Data items:
========
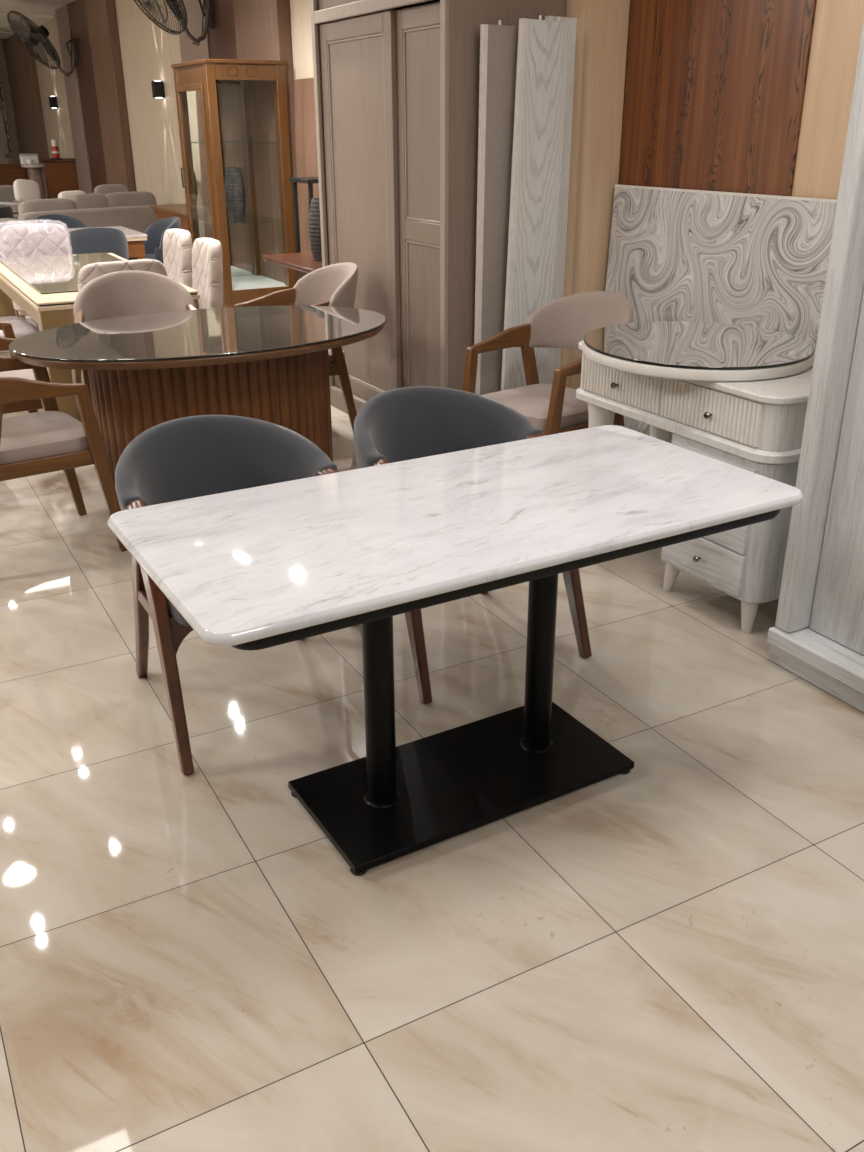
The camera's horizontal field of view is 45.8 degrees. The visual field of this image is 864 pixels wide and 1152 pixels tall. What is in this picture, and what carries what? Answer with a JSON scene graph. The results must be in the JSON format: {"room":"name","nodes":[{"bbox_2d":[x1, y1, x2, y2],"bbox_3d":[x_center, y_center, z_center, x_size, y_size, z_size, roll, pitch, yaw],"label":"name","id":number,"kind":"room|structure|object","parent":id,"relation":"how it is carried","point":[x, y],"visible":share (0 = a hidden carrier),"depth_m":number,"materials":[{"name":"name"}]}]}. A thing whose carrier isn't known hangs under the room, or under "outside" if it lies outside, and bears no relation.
{"room":"store","nodes":[
{"label":"store","id":0,"kind":"room"},
{"bbox_2d":[0,120,8,163],"bbox_3d":[-13.340,-8.933,20.420,9.000,3.200,0.100,-13,27,-26],"label":"wall","id":1,"kind":"structure","parent":0,"point":[3,160],"depth_m":22.50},
{"bbox_2d":[0,0,75,13],"bbox_3d":[-6.241,-5.356,8.122,9.400,0.100,29.200,-13,27,-26],"label":"ceiling","id":2,"kind":"structure","parent":0,"point":[21,6],"depth_m":14.67,"materials":[{"name":"white paint"}]},
{"bbox_2d":[9,0,313,204],"bbox_3d":[-4.106,-6.096,13.879,0.300,3.200,21.300,-13,27,-26],"label":"wall","id":3,"kind":"structure","parent":0,"point":[148,52],"depth_m":12.35,"materials":[{"name":"beige paint"}]},
{"bbox_2d":[0,81,12,160],"bbox_3d":[-9.049,-9.831,21.610,0.080,1.950,1.300,-13,27,-26],"label":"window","id":4,"kind":"structure","parent":3,"relation":"in","point":[8,155],"depth_m":21.75,"materials":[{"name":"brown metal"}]},
{"bbox_2d":[0,32,15,38],"bbox_3d":[-11.619,-9.104,16.894,8.980,0.060,1.300,-13,27,-26],"label":"trim","id":5,"kind":"structure","parent":3,"relation":"attached to","point":[3,35],"depth_m":18.48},
{"bbox_2d":[0,39,20,163],"bbox_3d":[-8.486,-9.108,20.768,0.120,3.200,0.900,-13,27,-26],"label":"trim","id":6,"kind":"structure","parent":3,"relation":"attached to","point":[3,70],"depth_m":20.53,"materials":[{"name":"brown wood"}]},
{"bbox_2d":[2,37,28,179],"bbox_3d":[-7.971,-8.742,19.930,0.100,3.200,1.200,-13,27,-26],"label":"trim","id":7,"kind":"structure","parent":3,"relation":"attached to","point":[7,44],"depth_m":19.73,"materials":[{"name":"brown wood"}]},
{"bbox_2d":[0,24,35,31],"bbox_3d":[-10.847,-8.543,15.610,8.980,0.060,1.300,-13,27,-26],"label":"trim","id":8,"kind":"structure","parent":3,"relation":"attached to","point":[3,27],"depth_m":17.36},
{"bbox_2d":[0,12,53,24],"bbox_3d":[-10.075,-7.981,14.325,8.980,0.060,1.300,-13,27,-26],"label":"trim","id":9,"kind":"structure","parent":3,"relation":"attached to","point":[36,18],"depth_m":15.77,"materials":[{"name":"white paint"}]},
{"bbox_2d":[11,34,48,160],"bbox_3d":[-7.329,-8.266,18.842,0.120,3.200,1.500,-13,27,-26],"label":"trim","id":10,"kind":"structure","parent":3,"relation":"attached to","point":[25,64],"depth_m":18.38,"materials":[{"name":"brown wood"}]},
{"bbox_2d":[7,10,78,76],"bbox_3d":[-5.502,-7.422,14.277,0.851,0.808,0.734,2,24,6],"label":"wall fan","id":11,"kind":"object","parent":3,"relation":"attached to","point":[39,34],"visible":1,"depth_m":14.25,"materials":[{"name":"grey metal"}]},
{"bbox_2d":[48,96,57,107],"bbox_3d":[-6.269,-7.842,16.924,0.120,0.180,0.100,-13,27,-26],"label":"wall lamp","id":12,"kind":"object","parent":3,"relation":"attached to","point":[53,103],"visible":1,"depth_m":16.88,"materials":[{"name":"black plastic"}]},
{"bbox_2d":[55,4,92,193],"bbox_3d":[-5.337,-6.817,15.528,0.120,3.200,0.900,-13,27,-26],"label":"trim","id":13,"kind":"structure","parent":3,"relation":"attached to","point":[62,13],"depth_m":15.32,"materials":[{"name":"beige paint"}]},
{"bbox_2d":[68,0,106,192],"bbox_3d":[-4.828,-6.455,14.701,0.100,3.200,1.170,-13,27,-26],"label":"trim","id":14,"kind":"structure","parent":3,"relation":"attached to","point":[77,9],"depth_m":14.51,"materials":[{"name":"brown wood"}]},
{"bbox_2d":[85,0,136,191],"bbox_3d":[-4.275,-6.045,13.762,0.120,3.200,1.160,-13,27,-26],"label":"trim","id":15,"kind":"structure","parent":3,"relation":"attached to","point":[102,22],"depth_m":13.41,"materials":[{"name":"brown wood"}]},
{"bbox_2d":[151,81,164,97],"bbox_3d":[-3.134,-5.570,11.703,0.120,0.180,0.100,-13,27,-26],"label":"wall lamp","id":16,"kind":"object","parent":3,"relation":"attached to","point":[158,91],"visible":1,"depth_m":11.66,"materials":[{"name":"black plastic"}]},
{"bbox_2d":[134,0,213,45],"bbox_3d":[-2.491,-5.282,9.255,0.842,0.829,0.731,2,24,5],"label":"wall fan","id":17,"kind":"object","parent":3,"relation":"attached to","point":[173,5],"visible":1,"depth_m":9.48,"materials":[{"name":"grey metal"}]},
{"bbox_2d":[177,0,210,62],"bbox_3d":[-2.326,-4.627,10.520,0.120,3.200,0.920,-13,27,-26],"label":"trim","id":18,"kind":"structure","parent":3,"relation":"attached to","point":[189,51],"depth_m":10.08,"materials":[{"name":"beige paint"}]},
{"bbox_2d":[208,0,236,58],"bbox_3d":[-1.898,-4.323,9.826,0.100,3.200,0.820,-13,27,-26],"label":"trim","id":19,"kind":"structure","parent":3,"relation":"attached to","point":[222,39],"depth_m":9.45,"materials":[{"name":"brown wood"}]},
{"bbox_2d":[233,0,296,282],"bbox_3d":[-1.456,-3.993,9.071,0.120,3.200,1.050,-13,27,-26],"label":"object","id":20,"kind":"structure","parent":3,"relation":"attached to","point":[262,27],"depth_m":8.94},
{"bbox_2d":[224,167,245,221],"bbox_3d":[-1.694,-3.281,8.797,0.180,0.430,0.180,0,24,1],"label":"vase","id":21,"kind":"object","parent":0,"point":[235,196],"visible":0.98,"depth_m":8.73,"materials":[{"name":"grey ceramic"}]},
{"bbox_2d":[0,305,863,1151],"bbox_3d":[-6.227,-2.336,9.451,9.400,0.100,29.200,-13,27,-26],"label":"floor","id":22,"kind":"structure","parent":0,"point":[666,954],"depth_m":2.30,"materials":[{"name":"beige tile"}]},
{"bbox_2d":[0,204,13,218],"bbox_3d":[-5.459,-4.056,12.317,0.822,0.740,0.886,19,30,37],"label":"armchair","id":23,"kind":"object","parent":22,"relation":"on","point":[6,211],"visible":0.27,"depth_m":12.15,"materials":[{"name":"black fabric"}]},
{"bbox_2d":[0,185,20,218],"bbox_3d":[-6.370,-4.994,14.330,1.540,0.837,0.885,-17,29,-33],"label":"sofa","id":24,"kind":"object","parent":22,"relation":"on","point":[7,197],"visible":0.24,"depth_m":14.64,"materials":[{"name":"beige fabric"}]},
{"bbox_2d":[0,202,17,212],"bbox_3d":[-6.400,-5.106,14.232,1.250,0.138,0.600,-17,29,-33],"label":"seat cushion","id":25,"kind":"object","parent":24,"relation":"on","point":[14,205],"depth_m":14.30,"materials":[{"name":"beige fabric"}]},
{"bbox_2d":[13,179,40,201],"bbox_3d":[-5.598,-5.316,14.132,0.353,0.321,0.193,-18,29,-35],"label":"cushion","id":26,"kind":"object","parent":24,"relation":"on","point":[24,190],"visible":0.8,"depth_m":14.06,"materials":[{"name":"white fabric"}]},
{"bbox_2d":[0,164,26,185],"bbox_3d":[-8.165,-7.240,19.287,1.040,0.970,0.540,-13,27,-26],"label":"base cabinet","id":27,"kind":"object","parent":22,"relation":"on","point":[9,173],"visible":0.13,"depth_m":19.05,"materials":[{"name":"orange wood"}]},
{"bbox_2d":[0,320,38,356],"bbox_3d":[-2.647,-1.436,6.076,0.574,0.944,0.490,-14,27,-29],"label":"chair","id":28,"kind":"object","parent":22,"relation":"on","point":[20,329],"visible":0.22,"depth_m":6.02,"materials":[{"name":"beige paint"}]},
{"bbox_2d":[0,322,58,413],"bbox_3d":[-2.171,-0.892,4.867,0.680,0.921,0.602,-15,28,-30],"label":"armchair","id":29,"kind":"object","parent":22,"relation":"on","point":[31,406],"visible":0.27,"depth_m":4.78,"materials":[{"name":"brown wood"}]},
{"bbox_2d":[0,223,70,320],"bbox_3d":[-2.854,-2.079,7.537,0.490,0.944,0.574,-11,26,-23],"label":"chair","id":30,"kind":"object","parent":22,"relation":"on","point":[18,239],"visible":0.27,"depth_m":7.54,"materials":[{"name":"beige paint"}]},
{"bbox_2d":[0,221,60,257],"bbox_3d":[-2.903,-2.348,7.495,0.586,0.480,0.468,-13,27,-26],"label":"plastic cover","id":31,"kind":"object","parent":30,"relation":"on","point":[35,230],"visible":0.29,"depth_m":7.50,"materials":[{"name":"white"}]},
{"bbox_2d":[21,158,78,198],"bbox_3d":[-6.046,-6.074,16.398,0.870,1.145,0.679,-13,27,-26],"label":"reception counter","id":32,"kind":"object","parent":22,"relation":"on","point":[53,177],"depth_m":16.06,"materials":[{"name":"orange wood"}]},
{"bbox_2d":[19,153,38,163],"bbox_3d":[-6.313,-6.536,16.017,0.250,0.150,0.170,-15,28,-30],"label":"box","id":33,"kind":"object","parent":32,"relation":"on","point":[34,156],"visible":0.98,"depth_m":15.95,"materials":[{"name":"white plastic"}]},
{"bbox_2d":[26,159,34,163],"bbox_3d":[-6.234,-6.423,15.858,0.102,0.070,0.102,6,25,15],"label":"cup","id":34,"kind":"object","parent":32,"relation":"on","point":[29,161],"visible":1,"depth_m":15.83,"materials":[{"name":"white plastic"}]},
{"bbox_3d":[-5.896,-6.555,16.053,0.200,0.012,0.200,-13,27,-26],"label":"coaster","id":35,"kind":"object","parent":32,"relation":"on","visible":0},
{"bbox_2d":[51,139,59,157],"bbox_3d":[-5.896,-6.684,15.997,0.111,0.270,0.111,-13,27,-26],"label":"bottle","id":36,"kind":"object","parent":35,"relation":"on","point":[55,149],"visible":1,"depth_m":15.96,"materials":[{"name":"white plastic"}]},
{"bbox_2d":[30,214,86,228],"bbox_3d":[-3.520,-3.017,9.816,0.557,0.834,0.553,-17,29,-33],"label":"tub chair","id":37,"kind":"object","parent":22,"relation":"on","point":[66,221],"visible":0.11,"depth_m":9.86,"materials":[{"name":"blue fabric"}]},
{"bbox_2d":[0,356,126,551],"bbox_3d":[-1.682,-0.533,4.045,0.680,0.921,0.602,-16,28,-32],"label":"armchair","id":38,"kind":"object","parent":22,"relation":"on","point":[48,440],"visible":0.88,"depth_m":3.94,"materials":[{"name":"brown wood"}]},
{"bbox_2d":[0,205,157,233],"bbox_3d":[-4.069,-3.956,12.059,1.820,0.748,0.975,-20,31,-38],"label":"sofa","id":39,"kind":"object","parent":22,"relation":"on","point":[137,218],"visible":0.18,"depth_m":11.67,"materials":[{"name":"beige fabric"}]},
{"bbox_2d":[18,198,75,214],"bbox_3d":[-4.306,-4.070,11.460,0.620,0.300,0.237,-20,31,-38],"label":"cushion","id":40,"kind":"object","parent":39,"relation":"on","point":[36,205],"visible":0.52,"depth_m":11.33,"materials":[{"name":"beige fabric"}]},
{"bbox_2d":[58,190,84,198],"bbox_3d":[-4.135,-4.290,11.809,0.150,0.303,0.340,19,30,37],"label":"cushion","id":41,"kind":"object","parent":39,"relation":"on","point":[65,194],"visible":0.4,"depth_m":11.69,"materials":[{"name":"white fabric"}]},
{"bbox_2d":[70,193,107,208],"bbox_3d":[-3.940,-4.227,11.763,0.420,0.328,0.220,-20,31,-38],"label":"cushion","id":42,"kind":"object","parent":39,"relation":"on","point":[92,200],"visible":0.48,"depth_m":11.66,"materials":[{"name":"beige fabric"}]},
{"bbox_2d":[94,184,127,194],"bbox_3d":[-3.777,-4.439,12.094,0.400,0.364,0.184,-15,28,-31],"label":"cushion","id":43,"kind":"object","parent":39,"relation":"on","point":[108,188],"visible":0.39,"depth_m":12.00,"materials":[{"name":"beige fabric"}]},
{"bbox_2d":[105,191,156,207],"bbox_3d":[-3.567,-4.354,12.072,0.660,0.348,0.221,-20,31,-38],"label":"cushion","id":44,"kind":"object","parent":39,"relation":"on","point":[136,198],"visible":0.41,"depth_m":11.97,"materials":[{"name":"beige fabric"}]},
{"bbox_2d":[67,227,128,259],"bbox_3d":[-2.900,-2.609,8.881,0.557,0.834,0.553,-10,26,-22],"label":"tub chair","id":45,"kind":"object","parent":22,"relation":"on","point":[95,239],"visible":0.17,"depth_m":8.54,"materials":[{"name":"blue fabric"}]},
{"bbox_2d":[0,252,199,420],"bbox_3d":[-2.250,-1.607,6.703,0.890,0.745,2.240,-12,27,-26],"label":"dining table","id":46,"kind":"object","parent":22,"relation":"on","point":[45,288],"visible":0.45,"depth_m":6.12,"materials":[{"name":"beige paint"}]},
{"bbox_2d":[65,226,147,259],"bbox_3d":[-3.051,-2.729,9.269,0.780,0.740,0.960,-13,27,-26],"label":"dining table","id":47,"kind":"object","parent":22,"relation":"on","point":[135,239],"visible":0.24,"depth_m":8.94,"materials":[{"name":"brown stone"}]},
{"bbox_2d":[73,259,166,421],"bbox_3d":[-1.769,-1.315,5.790,0.490,0.944,0.574,-16,28,-31],"label":"chair","id":48,"kind":"object","parent":22,"relation":"on","point":[88,272],"visible":0.2,"depth_m":5.39,"materials":[{"name":"beige paint"}]},
{"bbox_2d":[73,270,195,400],"bbox_3d":[-1.455,-1.026,5.165,0.602,0.921,0.680,-8,25,-17],"label":"armchair","id":49,"kind":"object","parent":22,"relation":"on","point":[129,292],"visible":0.22,"depth_m":5.24,"materials":[{"name":"brown wood"}]},
{"bbox_2d":[129,217,180,262],"bbox_3d":[-2.583,-2.886,9.508,0.553,0.834,0.557,-14,27,-28],"label":"tub chair","id":50,"kind":"object","parent":22,"relation":"on","point":[153,246],"visible":0.19,"depth_m":9.57,"materials":[{"name":"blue fabric"}]},
{"bbox_2d":[150,204,188,230],"bbox_3d":[-2.631,-3.578,11.119,0.420,0.800,1.380,-13,27,-26],"label":"console table","id":51,"kind":"object","parent":22,"relation":"on","point":[162,211],"visible":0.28,"depth_m":10.93,"materials":[{"name":"brown wood"}]},
{"bbox_2d":[163,228,192,287],"bbox_3d":[-1.943,-1.904,7.131,0.574,0.944,0.490,-13,27,-26],"label":"chair","id":52,"kind":"object","parent":22,"relation":"on","point":[177,243],"visible":0.25,"depth_m":6.98,"materials":[{"name":"beige paint"}]},
{"bbox_2d":[8,306,386,510],"bbox_3d":[-1.001,-0.763,4.753,1.709,0.761,1.129,-14,27,-28],"label":"table","id":53,"kind":"object","parent":22,"relation":"on","point":[265,363],"visible":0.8,"depth_m":4.42,"materials":[{"name":"brown wood"}]},
{"bbox_2d":[192,238,222,308],"bbox_3d":[-1.612,-1.647,6.543,0.574,0.944,0.490,-11,26,-23],"label":"chair","id":54,"kind":"object","parent":22,"relation":"on","point":[207,260],"visible":0.27,"depth_m":6.39,"materials":[{"name":"beige paint"}]},
{"bbox_2d":[171,59,296,307],"bbox_3d":[-1.741,-3.377,9.051,0.745,2.090,0.944,-13,27,-26],"label":"display cabinet","id":55,"kind":"object","parent":22,"relation":"on","point":[212,95],"visible":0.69,"depth_m":9.01,"materials":[{"name":"brown wood"}]},
{"bbox_2d":[187,84,253,276],"bbox_3d":[-1.940,-3.602,9.386,0.505,1.665,0.008,-13,27,-26],"label":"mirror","id":56,"kind":"object","parent":55,"relation":"on","point":[229,96],"depth_m":9.32,"materials":[{"name":"clear glass"}]},
{"bbox_2d":[197,141,268,143],"bbox_3d":[-1.725,-3.769,8.889,0.620,0.010,0.860,-13,27,-26],"label":"glass shelf","id":57,"kind":"object","parent":55,"relation":"attached to","point":[198,142],"depth_m":8.70,"materials":[{"name":"white"}]},
{"bbox_2d":[115,415,361,774],"bbox_3d":[-0.565,-0.003,3.004,0.631,0.791,0.721,-13,27,-26],"label":"tub chair","id":58,"kind":"object","parent":22,"relation":"on","point":[189,457],"visible":0.36,"depth_m":3.06,"materials":[{"name":"grey fabric"}]},
{"bbox_2d":[262,252,321,278],"bbox_3d":[-0.654,-1.808,7.138,0.620,0.750,1.240,-13,27,-26],"label":"side table","id":59,"kind":"object","parent":22,"relation":"on","point":[304,262],"visible":0.16,"depth_m":7.08,"materials":[{"name":"red wood"}]},
{"bbox_2d":[309,198,321,260],"bbox_3d":[-0.752,-2.355,6.952,0.174,0.400,0.174,0,24,1],"label":"vase","id":60,"kind":"object","parent":59,"relation":"on","point":[314,215],"visible":0.44,"depth_m":6.89,"materials":[{"name":"grey ceramic"}]},
{"bbox_2d":[234,262,357,432],"bbox_3d":[-0.722,-1.206,5.565,0.680,0.921,0.602,-12,26,-24],"label":"armchair","id":61,"kind":"object","parent":22,"relation":"on","point":[335,285],"visible":0.3,"depth_m":5.59,"materials":[{"name":"brown wood"}]},
{"bbox_2d":[289,177,318,280],"bbox_3d":[-0.834,-2.438,7.963,0.380,1.240,0.380,-13,27,-26],"label":"plant stand","id":62,"kind":"object","parent":22,"relation":"on","point":[308,180],"visible":0.22,"depth_m":7.80,"materials":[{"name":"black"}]},
{"bbox_2d":[294,78,318,252],"bbox_3d":[-0.949,-3.063,8.505,0.025,1.950,0.840,-11,26,-27],"label":"board","id":63,"kind":"object","parent":22,"relation":"on","point":[304,96],"visible":0.24,"depth_m":8.47,"materials":[{"name":"beige wood"}]},
{"bbox_2d":[310,0,564,413],"bbox_3d":[-0.022,-2.081,5.430,0.630,2.620,1.480,-13,27,-26],"label":"wardrobe","id":64,"kind":"object","parent":22,"relation":"on","point":[396,82],"visible":0.6,"depth_m":5.13,"materials":[{"name":"beige wood"}]},
{"bbox_2d":[107,425,803,875],"bbox_3d":[0.081,0.182,2.569,1.516,0.780,0.744,-13,27,-27],"label":"dining table","id":65,"kind":"object","parent":22,"relation":"on","point":[265,566],"visible":1,"depth_m":2.41,"materials":[{"name":"white stone"}]},
{"bbox_2d":[353,386,591,703],"bbox_3d":[0.075,-0.152,3.336,0.631,0.791,0.721,-13,27,-26],"label":"tub chair","id":66,"kind":"object","parent":22,"relation":"on","point":[405,423],"visible":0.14,"depth_m":3.42,"materials":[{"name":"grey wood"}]},
{"bbox_2d":[474,20,518,394],"bbox_3d":[0.320,-1.512,4.887,0.243,2.014,0.027,-13,28,-26],"label":"panel board","id":67,"kind":"object","parent":22,"relation":"on","point":[498,43],"visible":0.56,"depth_m":4.72,"materials":[{"name":"laminate"}]},
{"bbox_2d":[501,15,570,390],"bbox_3d":[0.476,-1.516,4.866,0.261,2.029,0.028,-11,26,-27],"label":"panel board","id":68,"kind":"object","parent":22,"relation":"on","point":[543,45],"visible":0.74,"depth_m":4.71,"materials":[{"name":"grey wood"}]},
{"bbox_2d":[462,291,632,434],"bbox_3d":[0.533,-0.751,4.519,0.680,0.921,0.602,-18,29,-34],"label":"armchair","id":69,"kind":"object","parent":22,"relation":"on","point":[554,408],"visible":0.48,"depth_m":4.54,"materials":[{"name":"brown wood"}]},
{"bbox_2d":[545,16,576,383],"bbox_3d":[0.585,-1.582,5.009,0.203,2.035,0.032,-11,26,-27],"label":"panel board","id":70,"kind":"object","parent":22,"relation":"on","point":[559,277],"visible":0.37,"depth_m":4.91,"materials":[{"name":"white wood"}]},
{"bbox_2d":[576,340,812,633],"bbox_3d":[1.014,-0.392,3.806,0.541,0.828,1.074,-13,27,-26],"label":"table","id":71,"kind":"object","parent":22,"relation":"on","point":[757,427],"visible":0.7,"depth_m":3.40,"materials":[{"name":"white wood"}]},
{"bbox_2d":[582,321,814,381],"bbox_3d":[0.951,-0.822,3.693,0.810,0.049,0.870,-2,24,-3],"label":"round mirror","id":72,"kind":"object","parent":71,"relation":"on","point":[677,350],"visible":0.99,"depth_m":3.54,"materials":[{"name":"grey mirror"}]},
{"bbox_2d":[605,184,836,435],"bbox_3d":[1.235,-0.969,4.485,0.077,1.336,1.560,-13,27,-26],"label":"headboard panel","id":73,"kind":"object","parent":22,"relation":"on","point":[745,259],"visible":0.37,"depth_m":4.34,"materials":[{"name":"grey laminate"}]},
{"bbox_2d":[767,20,863,712],"bbox_3d":[1.876,-0.617,2.034,0.652,2.660,2.200,-13,27,-26],"label":"wardrobe","id":74,"kind":"object","parent":22,"relation":"on","point":[817,636],"visible":1,"depth_m":3.00,"materials":[{"name":"grey wood"}]},
{"bbox_2d":[561,0,629,388],"bbox_3d":[0.927,-2.243,5.069,0.760,3.200,0.500,-13,27,-26],"label":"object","id":75,"kind":"structure","parent":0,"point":[602,25],"depth_m":4.78,"materials":[{"name":"brown wood"}]},
{"bbox_2d":[792,0,863,199],"bbox_3d":[2.888,-0.904,2.006,0.550,3.200,7.250,-13,27,-26],"label":"wall","id":76,"kind":"structure","parent":0,"point":[838,24],"depth_m":3.80,"materials":[{"name":"brown wood"}]},
{"bbox_2d":[618,0,816,195],"bbox_3d":[1.154,-1.931,4.357,0.012,3.200,1.074,-13,27,-26],"label":"wood panel","id":77,"kind":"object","parent":76,"relation":"attached to","point":[714,90],"depth_m":4.26,"materials":[{"name":"brown wood"}]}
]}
========
• _REQUIRED ACTION_
In the entries above, find each line with "sofa" and copy it.

• _EXERCISE RESPONSE_
{"bbox_2d":[0,185,20,218],"bbox_3d":[-6.370,-4.994,14.330,1.540,0.837,0.885,-17,29,-33],"label":"sofa","id":24,"kind":"object","parent":22,"relation":"on","point":[7,197],"visible":0.24,"depth_m":14.64,"materials":[{"name":"beige fabric"}]},
{"bbox_2d":[0,205,157,233],"bbox_3d":[-4.069,-3.956,12.059,1.820,0.748,0.975,-20,31,-38],"label":"sofa","id":39,"kind":"object","parent":22,"relation":"on","point":[137,218],"visible":0.18,"depth_m":11.67,"materials":[{"name":"beige fabric"}]},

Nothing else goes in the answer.